# Invisible Character Preservation Tests

This repository reports a set of exploratory tests on the preservation of invisible Unicode characters across common web platforms and data sources that are known (or suspected) to be used for large-scale language model training.

## Experimental Setup

- **Browser:** Firefox (Linux)
- **Evaluation methods:**
  1. Inspecting the HTML source code of the webpage.
  2. Directly copying and pasting the rendered content from the webpage.

A sequence of **130 invisible Unicode characters** was inserted into each platform and tested for recoverability.

---

## Results

### LinkedIn

*(Link removed to preserve anonymity.)*

- **Copy–paste:** All 130 characters are successfully recovered.
- **HTML source code:** 25 +105 defanged


---

### Wikipedia

*(Link removed to preserve anonymity.)*

- **Copy–paste:** All 130 characters are recovered.
- **HTML source code:** All 130 characters are preserved.
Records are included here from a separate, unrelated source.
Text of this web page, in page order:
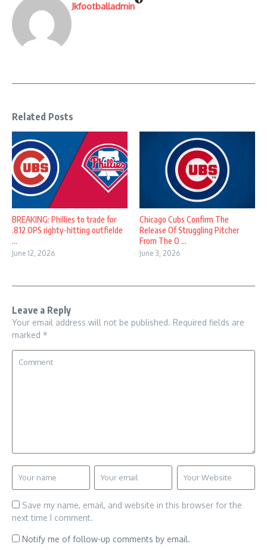
Jkfootballadmin
Related Posts
BREAKING: Phillies to trade for
.812 OPS righty-hitting outfielde
...
June 12, 2026
Chicago Cubs Confirm The
Release Of Struggling Pitcher
From The O ...
June 3, 2026
Leave a Reply
Your email address will not be published. Required fields are
marked *
Save my name, email, and website in this browser for the
next time I comment.
Notify me of follow-up comments by email.
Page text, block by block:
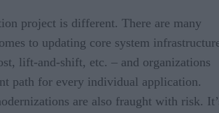
project is different. There are many
to updating core system
lift-and-shift, etc. – and organizations
path for every individual application.
are also fraught with risk.
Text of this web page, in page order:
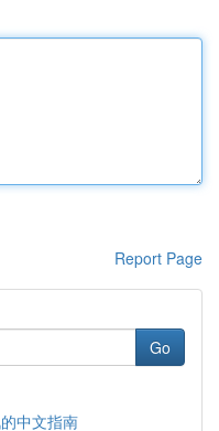
Report Page
Go
中文指南
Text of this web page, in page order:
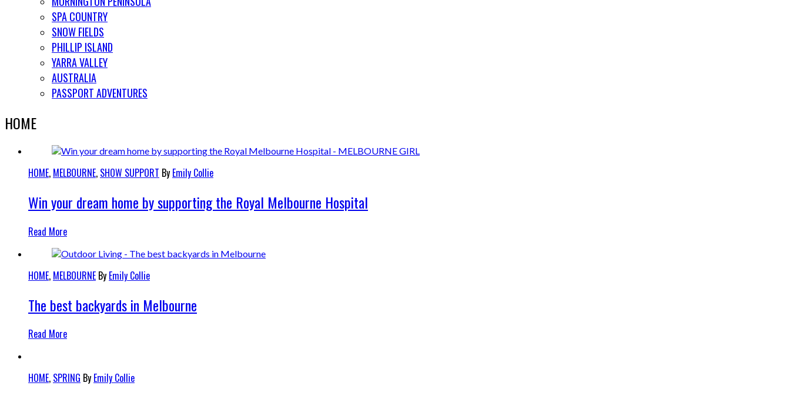
SPA COUNTRY
SNOW FIELDS
PHILLIP ISLAND
YARRA VALLEY
AUSTRALIA
PASSPORT ADVENTURES
HOME
HOME, MELBOURNE, SHOW SUPPORT By Emily Collie
Win your dream home by supporting the Royal Melbourne Hospital
Read More
HOME, MELBOURNE By Emily Collie
The best backyards in Melbourne
Read More
HOME, SPRING By Emily Collie

This indicates that Wikipedia fully preserves the inserted invisible characters.

---

### This README (Self-test)

The following string is embedded directly in this README file and can be used as a reference test:

A؜᠎​‌‍‎‏‪‬‭⁠⁡⁢⁣⁤⁦⁨⁩⁪⁫⁬⁭⁮⁯﻿𝅳𝅴𝅵𝅶𝅷𝅸𝅹𝅺󠀁󠀠󠀡󠀢󠀣󠀤󠀥󠀦󠀧󠀨󠀩󠀪󠀫󠀬󠀭󠀮󠀯󠀰󠀱󠀲󠀳󠀴󠀵󠀶󠀷󠀸󠀹󠀺󠀻󠀼󠀽󠀾󠀿󠁀󠁁󠁂󠁃󠁄󠁅󠁆󠁇󠁈󠁉󠁊󠁋󠁌󠁍󠁎󠁏󠁐󠁑󠁒󠁓󠁔󠁕󠁖󠁗󠁘󠁙󠁚󠁛󠁜󠁝󠁞󠁟󠁠󠁡󠁢󠁣󠁤󠁥󠁦󠁧󠁨󠁩󠁪󠁫󠁬󠁭󠁮󠁯󠁰󠁱󠁲󠁳󠁴󠁵󠁶󠁷󠁸󠁹󠁺󠁻󠁼󠁽󠁾󠁿B


All characters are preserved when copying this file directly.

---

### Reddit

Test URL:  
https://www.reddit.com/user/Chemical_Writer_8393/comments/1oobxn1/better_test/

- **Copy–paste:** All 130 characters are recovered.
- **HTML source code:** The characters are present but defanged.